**Stored items from a collection:**
• • •
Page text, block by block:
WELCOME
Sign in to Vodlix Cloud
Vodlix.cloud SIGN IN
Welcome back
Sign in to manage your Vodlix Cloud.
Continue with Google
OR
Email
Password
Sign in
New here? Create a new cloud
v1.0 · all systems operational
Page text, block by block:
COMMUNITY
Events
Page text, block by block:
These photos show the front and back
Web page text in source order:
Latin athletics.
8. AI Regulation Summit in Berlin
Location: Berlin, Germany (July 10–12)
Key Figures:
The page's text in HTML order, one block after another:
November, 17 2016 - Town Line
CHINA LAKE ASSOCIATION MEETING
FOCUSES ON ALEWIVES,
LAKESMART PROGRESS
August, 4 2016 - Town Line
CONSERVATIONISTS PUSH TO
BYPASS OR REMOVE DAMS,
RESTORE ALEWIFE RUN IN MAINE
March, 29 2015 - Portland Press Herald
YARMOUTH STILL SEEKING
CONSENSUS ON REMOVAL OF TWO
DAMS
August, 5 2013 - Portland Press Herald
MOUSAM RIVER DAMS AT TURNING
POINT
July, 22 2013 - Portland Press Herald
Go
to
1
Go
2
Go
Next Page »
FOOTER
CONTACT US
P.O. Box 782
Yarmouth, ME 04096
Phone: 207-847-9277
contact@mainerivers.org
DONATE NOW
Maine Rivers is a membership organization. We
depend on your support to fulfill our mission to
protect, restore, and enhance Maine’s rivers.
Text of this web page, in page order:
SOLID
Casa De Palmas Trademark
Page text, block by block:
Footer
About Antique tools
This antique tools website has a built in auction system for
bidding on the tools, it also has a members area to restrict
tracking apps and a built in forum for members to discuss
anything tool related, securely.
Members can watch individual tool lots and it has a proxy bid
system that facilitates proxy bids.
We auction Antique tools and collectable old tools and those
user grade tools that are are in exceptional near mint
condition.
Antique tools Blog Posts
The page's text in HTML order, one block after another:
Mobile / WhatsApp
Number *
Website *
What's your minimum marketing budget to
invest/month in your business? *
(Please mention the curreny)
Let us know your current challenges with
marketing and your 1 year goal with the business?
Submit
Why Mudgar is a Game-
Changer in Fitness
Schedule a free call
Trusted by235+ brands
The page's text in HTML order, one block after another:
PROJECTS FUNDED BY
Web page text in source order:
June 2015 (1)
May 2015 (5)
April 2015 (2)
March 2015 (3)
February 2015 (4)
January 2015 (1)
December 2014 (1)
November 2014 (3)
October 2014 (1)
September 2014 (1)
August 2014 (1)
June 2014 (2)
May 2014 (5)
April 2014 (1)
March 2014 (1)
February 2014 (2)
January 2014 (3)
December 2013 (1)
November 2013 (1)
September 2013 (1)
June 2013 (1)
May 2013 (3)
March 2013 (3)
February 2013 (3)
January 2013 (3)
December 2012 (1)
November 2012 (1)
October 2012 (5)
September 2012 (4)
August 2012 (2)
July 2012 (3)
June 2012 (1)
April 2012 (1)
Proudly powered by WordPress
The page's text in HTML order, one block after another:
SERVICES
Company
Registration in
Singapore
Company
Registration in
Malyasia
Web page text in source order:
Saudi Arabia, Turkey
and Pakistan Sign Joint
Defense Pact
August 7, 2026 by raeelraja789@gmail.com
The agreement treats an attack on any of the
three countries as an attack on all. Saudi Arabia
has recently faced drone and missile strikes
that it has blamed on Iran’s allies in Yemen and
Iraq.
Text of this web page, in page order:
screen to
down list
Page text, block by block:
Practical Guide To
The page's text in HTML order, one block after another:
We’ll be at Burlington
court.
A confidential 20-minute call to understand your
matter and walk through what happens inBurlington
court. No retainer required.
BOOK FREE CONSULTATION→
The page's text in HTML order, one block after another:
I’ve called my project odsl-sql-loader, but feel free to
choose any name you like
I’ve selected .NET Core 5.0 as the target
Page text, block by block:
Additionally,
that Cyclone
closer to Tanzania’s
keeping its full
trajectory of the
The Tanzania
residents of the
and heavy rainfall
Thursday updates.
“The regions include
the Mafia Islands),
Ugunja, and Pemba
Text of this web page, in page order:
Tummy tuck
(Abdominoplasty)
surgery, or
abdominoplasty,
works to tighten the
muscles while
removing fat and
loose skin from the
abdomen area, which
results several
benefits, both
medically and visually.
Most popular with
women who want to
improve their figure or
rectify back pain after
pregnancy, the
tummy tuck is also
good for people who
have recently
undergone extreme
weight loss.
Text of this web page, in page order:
• • •
Every record listed above should be reproduced exactly.

Page text, block by block:
WELCOME
Sign in to Vodlix Cloud
Vodlix.cloud SIGN IN
Welcome back
Sign in to manage your Vodlix Cloud.
Continue with Google
OR
Email
Password
Sign in
New here? Create a new cloud
v1.0 · all systems operational
Page text, block by block:
COMMUNITY
Events
Page text, block by block:
These photos show the front and back
Web page text in source order:
Latin athletics.
8. AI Regulation Summit in Berlin
Location: Berlin, Germany (July 10–12)
Key Figures:
The page's text in HTML order, one block after another:
November, 17 2016 - Town Line
CHINA LAKE ASSOCIATION MEETING
FOCUSES ON ALEWIVES,
LAKESMART PROGRESS
August, 4 2016 - Town Line
CONSERVATIONISTS PUSH TO
BYPASS OR REMOVE DAMS,
RESTORE ALEWIFE RUN IN MAINE
March, 29 2015 - Portland Press Herald
YARMOUTH STILL SEEKING
CONSENSUS ON REMOVAL OF TWO
DAMS
August, 5 2013 - Portland Press Herald
MOUSAM RIVER DAMS AT TURNING
POINT
July, 22 2013 - Portland Press Herald
Go
to
1
Go
2
Go
Next Page »
FOOTER
CONTACT US
P.O. Box 782
Yarmouth, ME 04096
Phone: 207-847-9277
contact@mainerivers.org
DONATE NOW
Maine Rivers is a membership organization. We
depend on your support to fulfill our mission to
protect, restore, and enhance Maine’s rivers.
Text of this web page, in page order:
SOLID
Casa De Palmas Trademark
Page text, block by block:
Footer
About Antique tools
This antique tools website has a built in auction system for
bidding on the tools, it also has a members area to restrict
tracking apps and a built in forum for members to discuss
anything tool related, securely.
Members can watch individual tool lots and it has a proxy bid
system that facilitates proxy bids.
We auction Antique tools and collectable old tools and those
user grade tools that are are in exceptional near mint
condition.
Antique tools Blog Posts
The page's text in HTML order, one block after another:
Mobile / WhatsApp
Number *
Website *
What's your minimum marketing budget to
invest/month in your business? *
(Please mention the curreny)
Let us know your current challenges with
marketing and your 1 year goal with the business?
Submit
Why Mudgar is a Game-
Changer in Fitness
Schedule a free call
Trusted by235+ brands
The page's text in HTML order, one block after another:
PROJECTS FUNDED BY
Web page text in source order:
June 2015 (1)
May 2015 (5)
April 2015 (2)
March 2015 (3)
February 2015 (4)
January 2015 (1)
December 2014 (1)
November 2014 (3)
October 2014 (1)
September 2014 (1)
August 2014 (1)
June 2014 (2)
May 2014 (5)
April 2014 (1)
March 2014 (1)
February 2014 (2)
January 2014 (3)
December 2013 (1)
November 2013 (1)
September 2013 (1)
June 2013 (1)
May 2013 (3)
March 2013 (3)
February 2013 (3)
January 2013 (3)
December 2012 (1)
November 2012 (1)
October 2012 (5)
September 2012 (4)
August 2012 (2)
July 2012 (3)
June 2012 (1)
April 2012 (1)
Proudly powered by WordPress
The page's text in HTML order, one block after another:
SERVICES
Company
Registration in
Singapore
Company
Registration in
Malyasia
Web page text in source order:
Saudi Arabia, Turkey
and Pakistan Sign Joint
Defense Pact
August 7, 2026 by raeelraja789@gmail.com
The agreement treats an attack on any of the
three countries as an attack on all. Saudi Arabia
has recently faced drone and missile strikes
that it has blamed on Iran’s allies in Yemen and
Iraq.
Text of this web page, in page order:
screen to
down list
Page text, block by block:
Practical Guide To
The page's text in HTML order, one block after another:
We’ll be at Burlington
court.
A confidential 20-minute call to understand your
matter and walk through what happens inBurlington
court. No retainer required.
BOOK FREE CONSULTATION→
The page's text in HTML order, one block after another:
I’ve called my project odsl-sql-loader, but feel free to
choose any name you like
I’ve selected .NET Core 5.0 as the target
Page text, block by block:
Additionally,
that Cyclone
closer to Tanzania’s
keeping its full
trajectory of the
The Tanzania
residents of the
and heavy rainfall
Thursday updates.
“The regions include
the Mafia Islands),
Ugunja, and Pemba
Text of this web page, in page order:
Tummy tuck
(Abdominoplasty)
surgery, or
abdominoplasty,
works to tighten the
muscles while
removing fat and
loose skin from the
abdomen area, which
results several
benefits, both
medically and visually.
Most popular with
women who want to
improve their figure or
rectify back pain after
pregnancy, the
tummy tuck is also
good for people who
have recently
undergone extreme
weight loss.
Text of this web page, in page order:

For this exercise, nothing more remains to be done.